Not far from the pyramids stands the great Sphinx, an enormous statue of the composite animal of which the Egyptians were so fond. It is in this case half man and half beast. It is cut out in solid stone, with the exception of the forelegs, and it has no pedestal, but a paved dromos or platform in front, on which the legs repose. They extend fifty feet, and processions took place between the legs to the breast, where a temple has been discovered, composed of three tablets. On one of these is a representation of Thothmes IV offering incense and a libation of oil to the Sphinx. Some contend that it was this Thothmes who oppressed the Israelites, and go so far as to affirm that the Sphinx is a portrait of the king in whose reign the departure from Egypt took place.
The whole of it was formerly painted, and the face yet retains some of the red ochre. It is hewn out of a mass of limestone rock, and it is not impossible that the original form of the rock suggested the idea of converting it into an enormous colossal statue. Inscriptions have been discovered on the paws, one of which, in Greek, has appended to it the name of Arrian, the elegant historian and philosopher of the second century. Arab characters are seen scratched on the right cheek. Formerly there was a cap of ram's horn and feathers on the top of the head, but this has been for a long time removed, and only the cavity remains.

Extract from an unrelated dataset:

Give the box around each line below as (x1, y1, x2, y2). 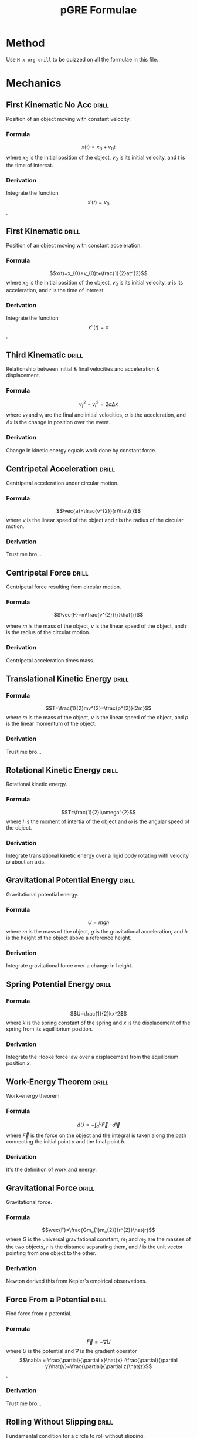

Pliny gives us the measure of the Sphinx's head ; round the forehead 102 feet, the whole length of the figure 143, and the height from the belly to the top of the head 62 feet. It was an enormous idol, the representation of a local deity, to whom sacrifices and worship were rendered by the kings and inhabitants of Egypt. Its nose is broken away, and the sand continually accumulates in the area beneath, so that its present appearance is clumsy, though many travellers speak of its calm and smiling aspect when contemplated for some time.”